Extract the records below word for word and ignore the images.
-=-=-
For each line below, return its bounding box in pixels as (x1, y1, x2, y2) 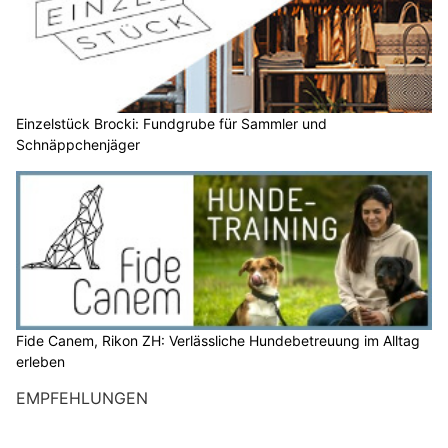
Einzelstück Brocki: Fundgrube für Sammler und (16, 114, 327, 132)
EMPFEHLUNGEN (16, 387, 148, 408)
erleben (16, 352, 65, 370)
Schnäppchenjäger (16, 135, 140, 153)
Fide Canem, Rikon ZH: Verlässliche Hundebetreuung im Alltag (16, 331, 420, 349)
-=-=-
EXERCISE ANSWER →
For each line below, return its bounding box in pixels as (x1, y1, x2, y2) 
Einzelstück Brocki: Fundgrube für Sammler und (16, 114, 327, 132)
EMPFEHLUNGEN (16, 387, 148, 408)
erleben (16, 352, 65, 370)
Schnäppchenjäger (16, 135, 140, 153)
Fide Canem, Rikon ZH: Verlässliche Hundebetreuung im Alltag (16, 331, 420, 349)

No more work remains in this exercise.